A Fiber Optic Cantilever Beam Magnetic Field Sensing Probe Based on Giant Magnetostrictive Film

technical field

The invention relates to a magnetic field sensing probe, in particular to an optical fiber cantilever beam magnetic field sensing probe based on a giant magnetostrictive film.

Background technique

The current magnetic field sensors are mainly based on mechanisms such as Hall effect, magnetoresistance effect, fluxgate effect, tunnel effect and nuclear magnetic resonance effect. Interference is generated, which limits the further improvement of the detection accuracy of this type of sensor. Traditional magnetic field sensors are bulky and difficult to detect magnetic fields in narrow spaces. The optical fiber magnetic field sensor does not affect the electromagnetic field to be measured, and has the advantages of corrosion resistance, light weight, small size, etc., which is beneficial to the application in aviation and aerospace fields and narrow spaces. The optical fiber cantilever beam magnetic field sensor combines the characteristics of the optical fiber magnetic field sensor and the cantilever beam, and has the advantages of miniaturization, easy realization of multi-point distributed detection, long-distance detection, high precision, low power consumption and all-optical transmission.
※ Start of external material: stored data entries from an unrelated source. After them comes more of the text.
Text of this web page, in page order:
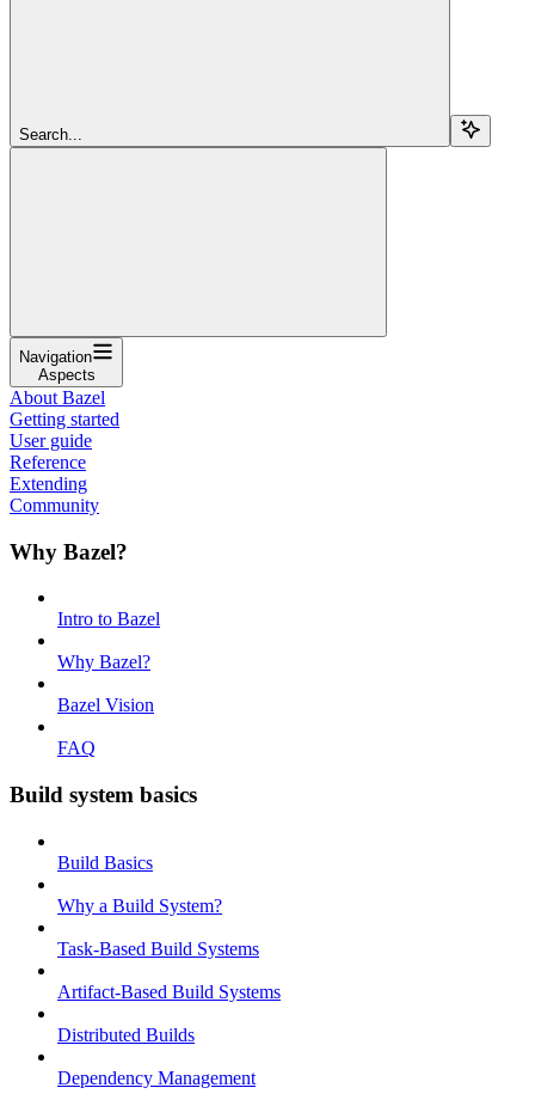
Search...
Navigation
Aspects
About Bazel
Getting started
User guide
Reference
Extending
Community
Why Bazel?
Intro to Bazel
Why Bazel?
Bazel Vision
FAQ
Build system basics
Build Basics
Why a Build System?
Task-Based Build Systems
Artifact-Based Build Systems
Distributed Builds
Dependency Management

There are three main types of fiber-optic cantilever beams. (1) Paste the optical fiber on the cantilever beam, and the vibration of the cantilever beam will cause some physical quantities in the optical fiber to change, so as to know the change of the external quantity to be detected. (2) Fabricate a cantilever beam structure on the fiber body, and use the interference principle or other principles to measure the change of the external quantity to be detected. (3) The optical fiber itself is used as a cantilever beam, which is vibrated by a vibration source such as piezoelectric ceramics, so as to measure the change of the external quantity to be detected.

In the present invention, the cantilever beam is processed on the end face of the optical fiber to realize the integrated structure of the optical fiber. The outer surface of the optical fiber cantilever beam is coated with a chromium metal film and a giant magnetostrictive thin film (GMF: Giant Magnetostrictive Thin Film), forming a giant magnetostrictive thin film (GMF: Giant Magnetostrictive Thin Film). The thin-film optical fiber cantilever beam magnetic field sensing probe does not require electrical signal excitation, so there is no interference of the excitation electrical signal to the electromagnetic field to be measured, it can be miniaturized, and the detection accuracy is effectively improved.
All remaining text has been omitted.